* WHAT YOU ARE ASKED TO DO: For this exercise, report every line of the material that includes "Hugenottenhaus".

* RECORDED INFORMATION:
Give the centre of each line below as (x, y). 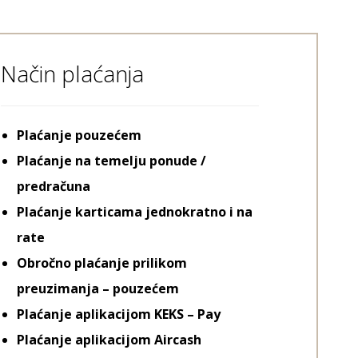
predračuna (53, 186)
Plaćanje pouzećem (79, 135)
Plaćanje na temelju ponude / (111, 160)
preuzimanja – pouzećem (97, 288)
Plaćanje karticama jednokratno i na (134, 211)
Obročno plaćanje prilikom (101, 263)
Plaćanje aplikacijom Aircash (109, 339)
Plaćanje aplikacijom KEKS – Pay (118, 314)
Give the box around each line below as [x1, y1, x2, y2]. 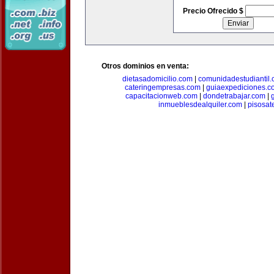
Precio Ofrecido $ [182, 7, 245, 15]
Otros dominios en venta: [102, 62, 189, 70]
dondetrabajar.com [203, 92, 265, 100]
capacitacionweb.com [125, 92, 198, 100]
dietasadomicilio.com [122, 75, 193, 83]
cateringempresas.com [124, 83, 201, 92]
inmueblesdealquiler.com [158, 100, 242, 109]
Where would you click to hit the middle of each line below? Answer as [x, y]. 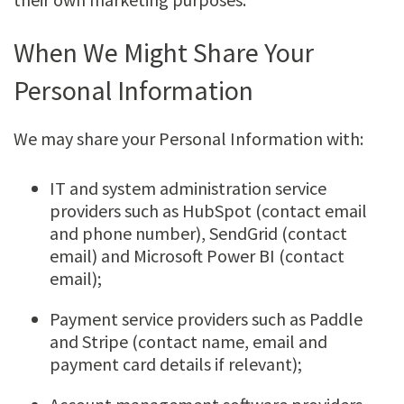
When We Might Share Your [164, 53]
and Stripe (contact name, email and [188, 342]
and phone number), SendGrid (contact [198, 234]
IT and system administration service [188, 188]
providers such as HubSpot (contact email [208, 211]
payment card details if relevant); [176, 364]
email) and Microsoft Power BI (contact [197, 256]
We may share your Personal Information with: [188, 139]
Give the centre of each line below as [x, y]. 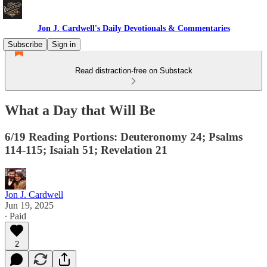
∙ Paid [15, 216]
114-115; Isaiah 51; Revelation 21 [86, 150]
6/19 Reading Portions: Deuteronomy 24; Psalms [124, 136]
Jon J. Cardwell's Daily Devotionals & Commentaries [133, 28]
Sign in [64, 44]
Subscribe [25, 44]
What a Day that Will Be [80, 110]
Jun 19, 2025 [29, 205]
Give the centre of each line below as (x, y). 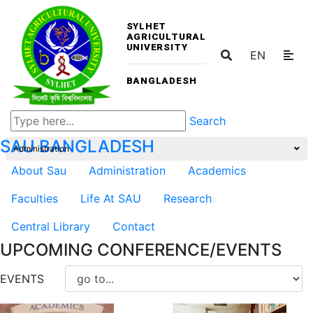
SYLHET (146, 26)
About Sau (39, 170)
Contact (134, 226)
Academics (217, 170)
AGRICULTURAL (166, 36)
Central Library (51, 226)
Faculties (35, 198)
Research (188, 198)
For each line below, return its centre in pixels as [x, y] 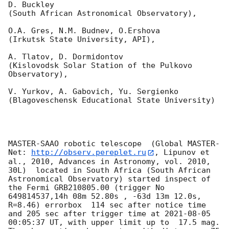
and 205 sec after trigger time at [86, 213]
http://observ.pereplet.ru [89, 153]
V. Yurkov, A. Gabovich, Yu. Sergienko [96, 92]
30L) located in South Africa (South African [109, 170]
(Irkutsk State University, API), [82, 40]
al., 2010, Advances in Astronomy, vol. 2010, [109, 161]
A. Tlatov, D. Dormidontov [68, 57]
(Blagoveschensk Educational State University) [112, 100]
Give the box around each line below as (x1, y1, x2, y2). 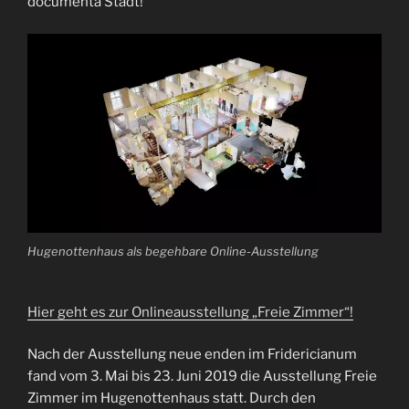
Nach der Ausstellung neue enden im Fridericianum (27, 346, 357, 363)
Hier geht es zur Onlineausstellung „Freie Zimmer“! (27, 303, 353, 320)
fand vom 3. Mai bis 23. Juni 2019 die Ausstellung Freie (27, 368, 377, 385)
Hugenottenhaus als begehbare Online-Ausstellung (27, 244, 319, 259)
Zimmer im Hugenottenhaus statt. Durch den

* EXERCISE SOLUTION:
Hugenottenhaus als begehbare Online-Ausstellung (27, 244, 319, 259)
Zimmer im Hugenottenhaus statt. Durch den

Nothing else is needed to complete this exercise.